Is anyone aware if this project is already being done by someone? If not, perhaps we can brainstorm how to go about this, now that the PDF for the revised NWT is out. A couple initial impressions:
- I'm not aware of a decent program for extracting text from these PDFs. One that I tried yields the text from left-to-right from the left text column, across the cross-reference column in the middle, to the right column, so this is not useful.
- One can copy and paste the text from a PDF viewer into a rich-text editor and then save the content as RTF. The RTF will contain markup like:
\fs18 24 And so he drove the man out and posted at the east of the gar- den of E
\f1 \uc0\u56319 \u56329
\f0 den
\fs10 \up4 n
\fs18 \up0 the cherubs
\fs10 \up4 o
\fs18 \up0 and the flaming blade of a sword that was turning itself continually to guard the way to the tree of life.
This markup can be processed, the lines for cross-reference letters removed, the words hyphenated for line breaks restored to one piece, and the special character sequences for quotes and apostrophes replaced with quotes and apostrophes.

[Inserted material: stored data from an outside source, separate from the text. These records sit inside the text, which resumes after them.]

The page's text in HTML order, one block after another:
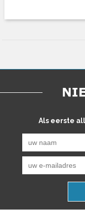
Als eerste
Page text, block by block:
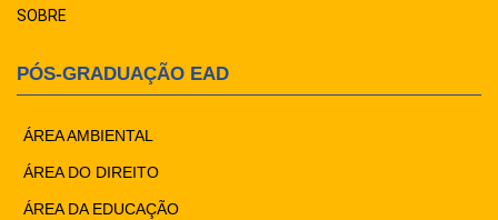
SOBRE
PÓS-GRADUAÇÃO EAD
ÁREA AMBIENTAL
ÁREA DO DIREITO
ÁREA DA EDUCAÇÃO
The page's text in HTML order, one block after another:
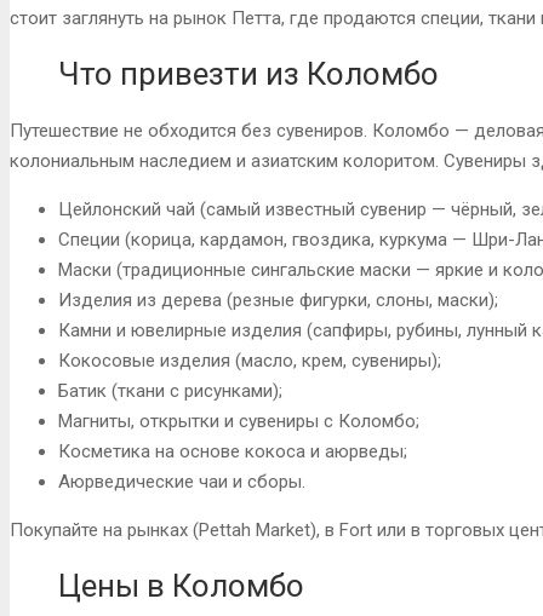
стоит заглянуть на рынок Петта, где продаются специи,
Что привезти из Коломбо
Путешествие не обходится без сувениров. Коломбо —
колониальным наследием и азиатским колоритом. Сувениры
Цейлонский чай (самый известный сувенир — чёрный,
Специи (корица, кардамон, гвоздика, куркума — Шри-
Маски (традиционные сингальские маски — яркие и
Изделия из дерева (резные фигурки, слоны, маски);
Камни и ювелирные изделия (сапфиры, рубины, лунный
Кокосовые изделия (масло, крем, сувениры);
Батик (ткани с рисунками);
Магниты, открытки и сувениры с Коломбо;
Косметика на основе кокоса и аюрведы;
Аюрведические чаи и сборы.
Покупайте на рынках (Pettah Market), в Fort или в торговых
Цены в Коломбо
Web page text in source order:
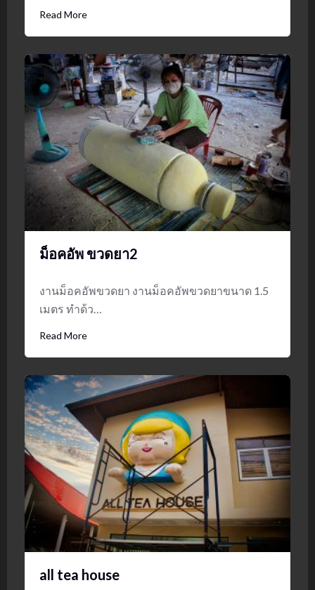
Read More
ม็อคอัพ ขวดยา2
งานม็อคอัพขวดยา งานม็อคอัพขวดยาขนาด 1.5
เมตร ทำด้ว…
Read More
all tea house
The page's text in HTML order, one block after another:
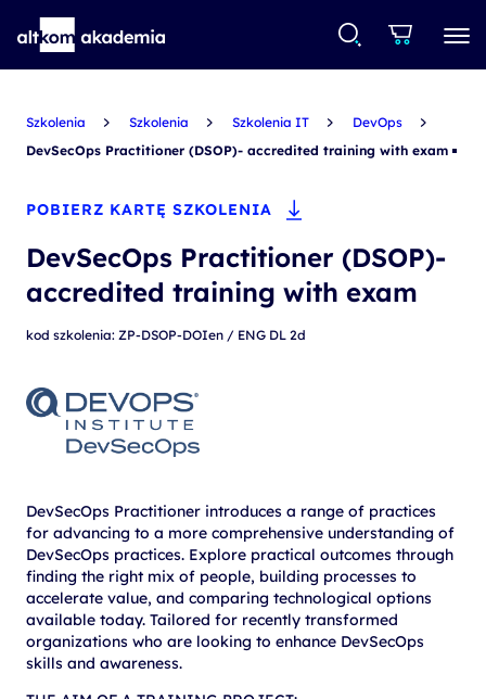
Szkolenia Szkolenia Szkolenia IT
DevOps
DevSecOps Practitioner (DSOP)- accredited training with exam
POBIERZ KARTĘ SZKOLENIA
DevSecOps Practitioner (DSOP)-
accredited training with exam
kod szkolenia: ZP-DSOP-DOIen / ENG DL 2d
DevSecOps Practitioner introduces a range of practices
for advancing to a more comprehensive understanding of
DevSecOps practices. Explore practical outcomes through
finding the right mix of people, building processes to
accelerate value, and comparing technological options
available today. Tailored for recently transformed
organizations who are looking to enhance DevSecOps
skills and awareness.
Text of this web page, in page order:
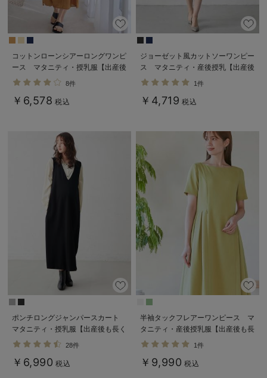
コットンローンシアーロングワンピ
ース マタニティ・授乳服【出産後
も長く使える】
8件
￥6,578 税込
ジョーゼット風カットソーワンピー
ス マタニティ・産後授乳【出産後
も長く使える】Rosemadame（ロ
1件
￥4,719 税込
ポンチロングジャンパースカート
マタニティ・授乳服【出産後も長く
使える】
28件
￥6,990 税込
半袖タックフレアーワンピース マ
タニティ・産後授乳服【出産後も長
く使える】
1件
￥9,990 税込
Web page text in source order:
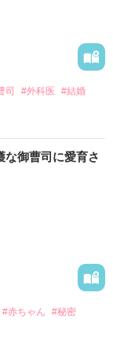
司 #外科医 #結婚
な御曹司に愛育さ
#赤ちゃん
#秘密
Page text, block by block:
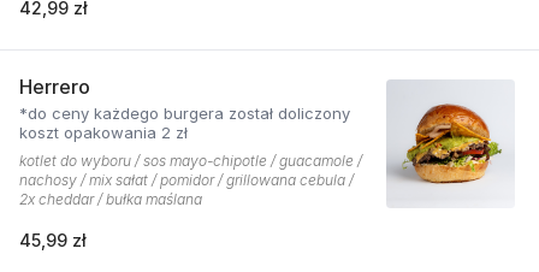
42,99 zł
Herrero
*do ceny każdego burgera został doliczony
koszt opakowania 2 zł
kotlet do wyboru / sos mayo-chipotle / guacamole /
nachosy / mix sałat / pomidor / grillowana cebula /
2x cheddar / bułka maślana
45,99 zł
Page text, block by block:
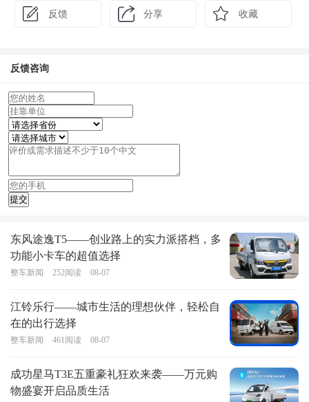
反馈 分享 收藏
反馈咨询
东风途逸T5——创业路上的实力派搭档，多
功能小卡车的超值选择
整车新闻 252阅读 08-07
江铃乐行——城市生活的理想伙伴，轻松自
在的出行选择
整车新闻 461阅读 08-07
成功星马T3E五重豪礼狂欢来袭——万元购
物盛宴开启品质生活
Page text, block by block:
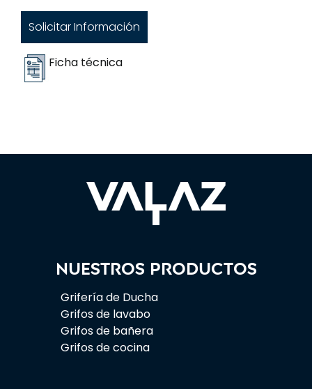
Solicitar Información
Ficha técnica
Nuestros productos
Grifería de Ducha
Grifos de lavabo
Grifos de bañera
Grifos de cocina
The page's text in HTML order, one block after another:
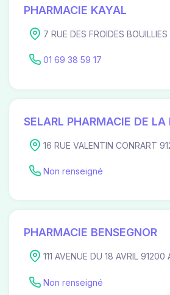
PHARMACIE KAYAL
7 RUE DES FROIDES
01 69 38 59 17
SELARL PHARMACIE DE LA
16 RUE VALENTIN CONRART
Non renseigné
PHARMACIE BENSEGNOR
111 AVENUE DU 18 AVRIL
Non renseigné
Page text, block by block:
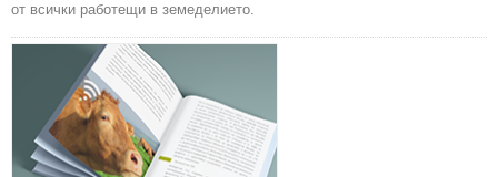
от всички работещи в земеделието.
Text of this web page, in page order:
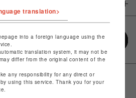
translation>
into a foreign language using the
translation system, it may not be
differ from the original content of the
any responsibility for any direct or
using this service. Thank you for your
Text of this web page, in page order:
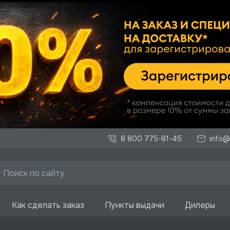
8 800 775-81-45
Как сделать заказ Пункты выдачи Дилеры
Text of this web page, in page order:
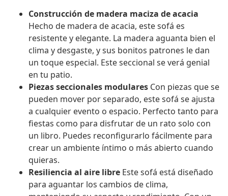
Construcción de madera maciza de acacia
Hecho de madera de acacia, este sofá es
resistente y elegante. La madera aguanta bien el
clima y desgaste, y sus bonitos patrones le dan
un toque especial. Este seccional se verá genial
en tu patio.
Piezas seccionales modulares Con piezas que se
pueden mover por separado, este sofá se ajusta
a cualquier evento o espacio. Perfecto tanto para
fiestas como para disfrutar de un rato solo con
un libro. Puedes reconfigurarlo fácilmente para
crear un ambiente íntimo o más abierto cuando
quieras.
Resiliencia al aire libre Este sofá está diseñado
para aguantar los cambios de clima,

- Numerous changes will be of the nature of repetitive substitutions like changing "has declared" to "said" or "proceeded to assault" to "assaulted". We'll probably want a way to group changes so that we can sift the more interesting ones from the chaff, since the majority of changes will represent simplified grammar.
Before I go about trying to do this, I wanted to see if anyone has any better ideas or experience in this sort of thing.